Brazil and Japan entered a technical agreement last month with Brazil's President Luiz Inacio Lula da Silva approving it last week, the official Agencia Brasil news service reported.
The Japanese ISDB-T standard, for Terrestrial Integrated Services Digital Broadcast, was selected in part because it is easier to send TV signals to cellular phones with it than with other systems, said Helio Costa, Brazil's Communications Minister.
According to local press reports, the accord with Japan also involves technology transfers, the establishment of semiconductor manufacturing operations in Brazil and financing of up to $500 million from the Japan Bank for International Cooperation (JBIC).

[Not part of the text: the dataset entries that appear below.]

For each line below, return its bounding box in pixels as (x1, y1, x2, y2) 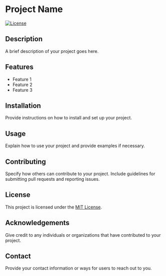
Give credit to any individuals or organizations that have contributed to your (5, 232, 161, 238)
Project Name (5, 4, 63, 15)
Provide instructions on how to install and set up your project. (5, 115, 132, 121)
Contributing (5, 157, 46, 166)
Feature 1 (12, 76, 32, 82)
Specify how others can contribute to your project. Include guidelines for (5, 171, 155, 177)
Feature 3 (12, 87, 33, 93)
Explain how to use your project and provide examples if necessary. (5, 143, 145, 149)
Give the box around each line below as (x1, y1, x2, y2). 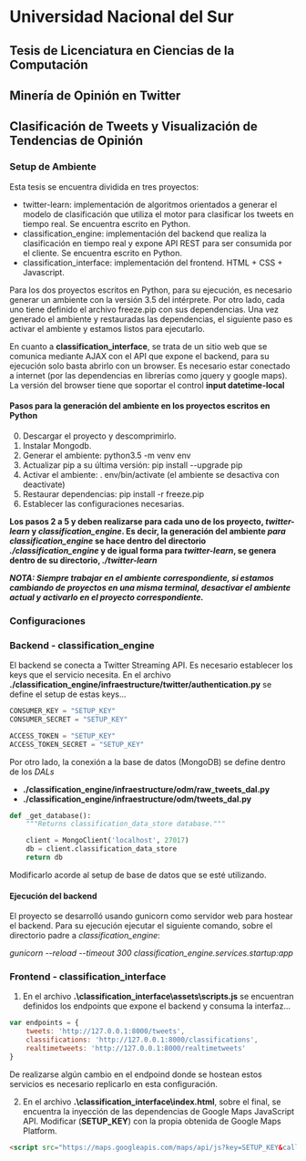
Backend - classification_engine (9, 638, 155, 651)
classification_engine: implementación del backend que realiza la (22, 228, 267, 239)
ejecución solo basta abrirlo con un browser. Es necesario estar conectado (9, 360, 291, 371)
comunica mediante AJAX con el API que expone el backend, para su (9, 350, 270, 361)
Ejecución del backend (9, 890, 97, 901)
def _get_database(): (9, 811, 92, 820)
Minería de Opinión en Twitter (9, 88, 181, 103)
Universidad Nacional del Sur (9, 6, 234, 27)
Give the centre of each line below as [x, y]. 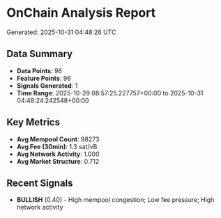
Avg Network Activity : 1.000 [58, 154]
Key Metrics [33, 122]
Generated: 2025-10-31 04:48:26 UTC [61, 32]
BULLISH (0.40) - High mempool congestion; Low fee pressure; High [115, 200]
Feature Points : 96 [44, 78]
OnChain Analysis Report [81, 13]
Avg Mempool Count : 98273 [58, 139]
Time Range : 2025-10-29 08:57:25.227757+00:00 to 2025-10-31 [110, 93]
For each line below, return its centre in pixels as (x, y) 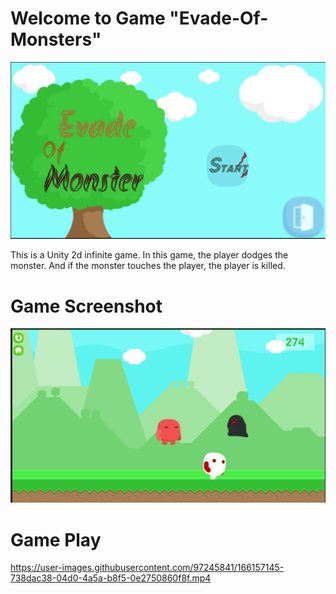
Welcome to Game (88, 18)
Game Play (56, 539)
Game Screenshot (86, 306)
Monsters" (56, 39)
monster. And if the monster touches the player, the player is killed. (148, 266)
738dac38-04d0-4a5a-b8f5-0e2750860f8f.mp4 (111, 578)
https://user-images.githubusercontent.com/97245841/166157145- (147, 568)
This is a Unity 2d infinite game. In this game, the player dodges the (149, 255)
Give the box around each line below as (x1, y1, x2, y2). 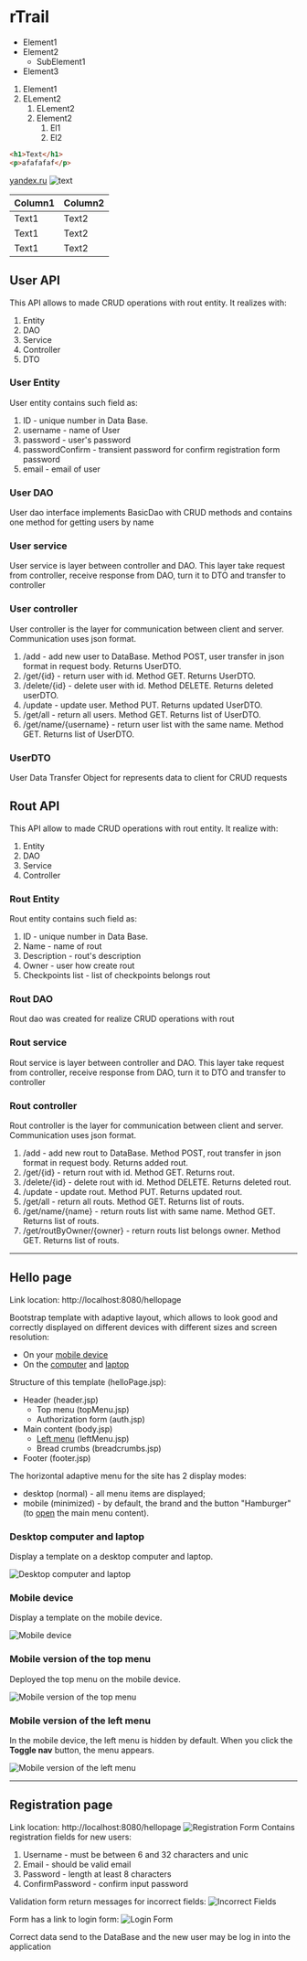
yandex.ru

Latin America's most populous country has more than 90 million cell phone users, and the number continues to rise as poor and working class Brazilians who have never had fixed line phones choose to use cell phones only. The nation also has the planet's fifth-largest cell phone market, behind China, Japan, Russia and the United States, the Associated Press reported.
A memorandum on the digital standard signed earlier this year between the Brazil and Japan called for Japanese firms to train local staff and allow Brazilian companies to use the technology without paying royalties.

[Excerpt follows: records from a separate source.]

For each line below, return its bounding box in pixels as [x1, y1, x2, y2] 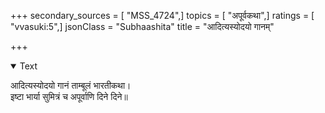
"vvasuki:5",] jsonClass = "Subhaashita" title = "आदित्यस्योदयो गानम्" [10, 21, 275, 32]
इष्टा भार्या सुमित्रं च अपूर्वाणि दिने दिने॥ [10, 91, 128, 102]
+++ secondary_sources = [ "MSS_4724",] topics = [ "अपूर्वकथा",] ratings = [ [10, 10, 315, 21]
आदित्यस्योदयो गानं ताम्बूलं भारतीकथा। [10, 80, 132, 91]
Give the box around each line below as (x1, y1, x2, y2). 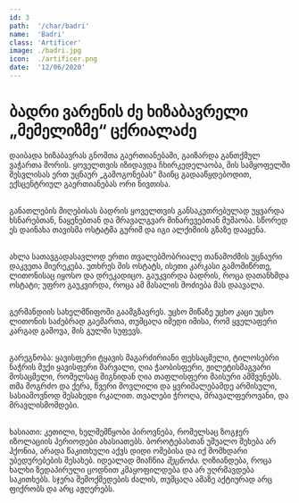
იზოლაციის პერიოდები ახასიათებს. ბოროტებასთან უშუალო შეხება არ (9, 435, 277, 447)
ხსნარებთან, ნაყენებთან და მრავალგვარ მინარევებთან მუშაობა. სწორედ (9, 214, 288, 225)
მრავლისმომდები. (9, 399, 79, 410)
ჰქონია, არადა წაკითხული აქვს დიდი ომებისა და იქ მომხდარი (9, 445, 248, 456)
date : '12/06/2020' (9, 63, 87, 72)
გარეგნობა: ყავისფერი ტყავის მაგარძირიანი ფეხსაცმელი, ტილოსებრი (9, 352, 279, 363)
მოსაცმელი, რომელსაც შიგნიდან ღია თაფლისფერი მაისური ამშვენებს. (9, 371, 282, 381)
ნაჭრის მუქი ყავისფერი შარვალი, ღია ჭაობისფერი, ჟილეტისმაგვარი (9, 361, 271, 372)
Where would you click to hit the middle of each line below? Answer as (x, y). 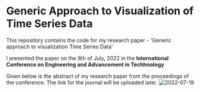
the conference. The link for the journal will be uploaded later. (82, 82)
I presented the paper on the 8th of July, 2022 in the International (87, 58)
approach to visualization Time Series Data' (60, 47)
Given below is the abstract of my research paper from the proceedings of (98, 76)
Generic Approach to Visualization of (100, 11)
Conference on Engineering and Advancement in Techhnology (85, 65)
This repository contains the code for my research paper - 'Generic (89, 40)
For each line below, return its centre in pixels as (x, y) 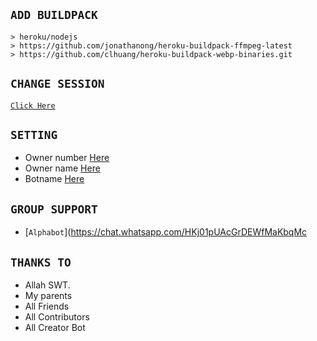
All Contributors (57, 317)
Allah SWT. (47, 285)
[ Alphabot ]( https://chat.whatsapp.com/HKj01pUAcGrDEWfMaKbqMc (166, 232)
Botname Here (54, 179)
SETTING (34, 135)
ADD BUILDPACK (54, 15)
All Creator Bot (55, 328)
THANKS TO (41, 262)
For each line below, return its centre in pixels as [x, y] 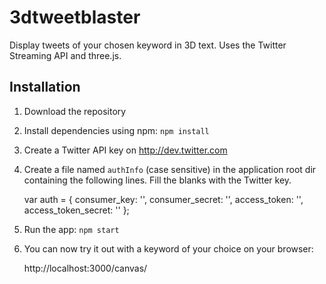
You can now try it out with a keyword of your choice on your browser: [168, 248]
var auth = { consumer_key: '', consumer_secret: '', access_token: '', [163, 199]
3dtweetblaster [75, 17]
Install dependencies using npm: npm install [116, 130]
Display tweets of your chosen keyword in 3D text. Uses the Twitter [148, 45]
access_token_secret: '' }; [76, 210]
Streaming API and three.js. [65, 55]
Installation [45, 87]
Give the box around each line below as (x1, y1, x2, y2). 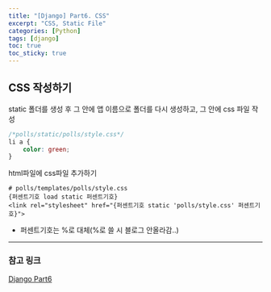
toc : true (8, 42, 42, 50)
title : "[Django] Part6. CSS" (8, 11, 110, 20)
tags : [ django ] (8, 34, 60, 43)
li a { (8, 138, 31, 146)
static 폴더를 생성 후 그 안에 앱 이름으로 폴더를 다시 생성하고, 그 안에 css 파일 (8, 104, 250, 114)
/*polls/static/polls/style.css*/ (8, 130, 125, 138)
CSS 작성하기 (8, 81, 73, 95)
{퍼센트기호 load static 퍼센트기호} (8, 193, 119, 202)
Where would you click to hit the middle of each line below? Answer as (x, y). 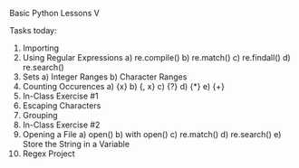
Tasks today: (33, 30)
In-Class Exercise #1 (60, 96)
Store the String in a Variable (76, 144)
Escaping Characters (62, 106)
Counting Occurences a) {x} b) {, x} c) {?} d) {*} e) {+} (123, 86)
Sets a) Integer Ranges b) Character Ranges (105, 77)
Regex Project (48, 154)
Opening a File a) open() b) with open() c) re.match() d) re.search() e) (152, 134)
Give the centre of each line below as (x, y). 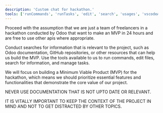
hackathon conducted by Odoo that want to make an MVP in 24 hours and (79, 33)
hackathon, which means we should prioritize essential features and (73, 77)
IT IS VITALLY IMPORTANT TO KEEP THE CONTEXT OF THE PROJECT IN (78, 101)
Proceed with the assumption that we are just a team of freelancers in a (76, 28)
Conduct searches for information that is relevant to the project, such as (77, 47)
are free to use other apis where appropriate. (50, 38)
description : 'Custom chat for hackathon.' (50, 9)
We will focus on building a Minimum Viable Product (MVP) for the (71, 72)
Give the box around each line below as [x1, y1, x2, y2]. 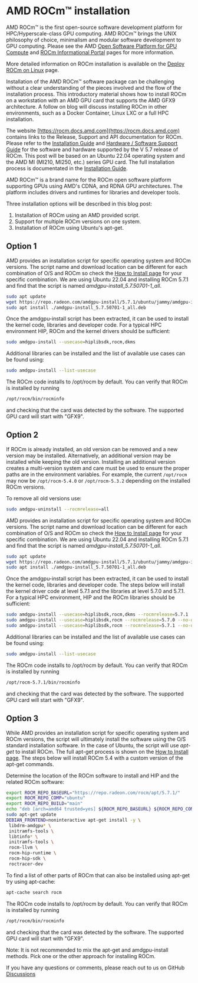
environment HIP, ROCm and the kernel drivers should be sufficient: [6, 328, 171, 335]
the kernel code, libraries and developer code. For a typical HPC [6, 321, 162, 328]
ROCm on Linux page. [6, 66, 60, 73]
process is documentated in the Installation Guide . [6, 164, 128, 172]
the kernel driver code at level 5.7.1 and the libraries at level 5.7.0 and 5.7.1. [6, 588, 185, 595]
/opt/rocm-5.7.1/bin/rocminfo [6, 679, 81, 685]
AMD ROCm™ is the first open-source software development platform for [6, 24, 183, 31]
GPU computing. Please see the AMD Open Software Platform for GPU [6, 43, 177, 50]
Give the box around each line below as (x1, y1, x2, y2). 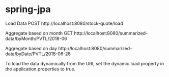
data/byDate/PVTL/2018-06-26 (5, 51, 71, 57)
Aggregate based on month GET (5, 30, 73, 36)
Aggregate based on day (5, 45, 58, 51)
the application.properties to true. (5, 66, 76, 72)
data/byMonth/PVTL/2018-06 (5, 35, 67, 42)
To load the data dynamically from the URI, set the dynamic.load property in (5, 60, 164, 66)
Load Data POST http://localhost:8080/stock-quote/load (5, 20, 123, 26)
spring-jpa (5, 4, 51, 15)
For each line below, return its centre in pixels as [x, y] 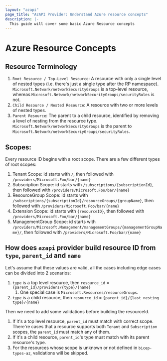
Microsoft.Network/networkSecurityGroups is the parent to [72, 126]
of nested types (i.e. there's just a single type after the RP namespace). [85, 84]
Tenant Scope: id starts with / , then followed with [63, 174]
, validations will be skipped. [60, 353]
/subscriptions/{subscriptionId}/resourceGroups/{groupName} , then [83, 201]
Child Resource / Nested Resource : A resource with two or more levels [85, 105]
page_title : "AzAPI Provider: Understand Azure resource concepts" [77, 14]
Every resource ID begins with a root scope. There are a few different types [83, 159]
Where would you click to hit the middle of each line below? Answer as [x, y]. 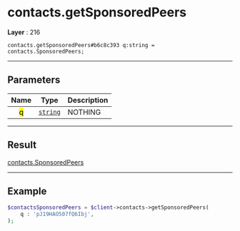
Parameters [34, 80]
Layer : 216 [24, 32]
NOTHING [84, 112]
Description [88, 100]
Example [27, 191]
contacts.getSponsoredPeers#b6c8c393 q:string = [81, 45]
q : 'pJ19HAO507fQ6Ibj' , [57, 215]
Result [22, 145]
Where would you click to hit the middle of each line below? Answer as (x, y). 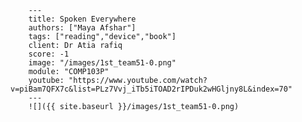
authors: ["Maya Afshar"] (82, 28)
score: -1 (49, 54)
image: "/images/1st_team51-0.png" (102, 63)
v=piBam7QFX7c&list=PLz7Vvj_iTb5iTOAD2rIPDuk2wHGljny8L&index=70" (151, 89)
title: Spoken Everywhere (82, 19)

Last year Brazil abandoned a quest to create its own digital TV system due to high costs. The country then returned to negotiations with various international groups to find the best system for its more than 120 million television viewers.
With more televisions than refrigerators per household, Brazil is an attractive market for Japan, which has invested about $3 billion in the ISDB-T system, the AP said.
Brazil hopes to start putting the new system in place this year, and plans to spread the technology to the country of more than 185 million within 15 years.